Все это к началу 1939 года и внушило банкиру доверие к Доминику Мало. И когда мысли о сыне стали нарушать его мирный сон, д’Эгрфейль счел вполне естественным посоветоваться с депутатом.
Хотя Никола еще не было восемнадцати лет, он записался во «Французскую народную партию» и со всем безрассудством зеленой молодости ввязывался в уличные стычки, а это могло плохо кончиться. После демонстрации 30 ноября он целую неделю ходил с перевязанной головой. В своей комнате в Буленвилье он повесил портрет Дорио[47], и это крайне не понравилось господину д’Эгрфейль. Он вынужден был строго отчитать сына, который позволил себе совершенно неуместные выражения в присутствии матери. Отец коротко рассказал обо всем этом Доминику Мало, и тот посоветовал ему уговорить Никола вступить в «Союз молодежи Франции и колоний», недавно основанный по инициативе сына Даладье. — Знаете, в нашей молодежной организации тоже чувствуется тяга к вождизму… к дисциплине, она не чужда, отнюдь не чужда новым идеям. Никола не почувствует особой разницы. — Но не так-то просто распоряжаться молодыми людьми! Никола и слышать ничего не хотел. Господин д’Эгрфейль был весьма раздосадован: ему, субсидировавшему «Боевые кресты» де ла Рока, казалось неудобным, что его сын спутался с человеком, обвинившим полковника в том, что он получает деньги от охранки.
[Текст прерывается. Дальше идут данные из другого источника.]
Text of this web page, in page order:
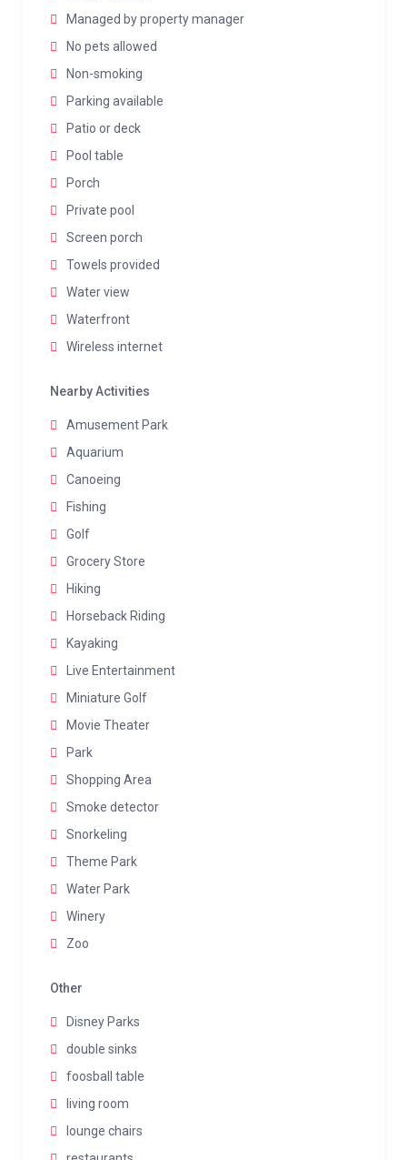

По примеру всех отцов господин д’Эгрфейль воображал, будто сын не слушается его только потому, что попал в дурную компанию; он решил свести Никола с юношами, которые бы оказывали на него благотворное влияние. Доминик Мало, правда, успокаивал его: — Это пройдет… ведь часто случается, что юноши из хороших семей… в дни молодости… Потом все утрясется! — Но посмотрите, что случилось с младшим сыном сенатора Барбентана, братом Эдмона? Ничего не утряслось.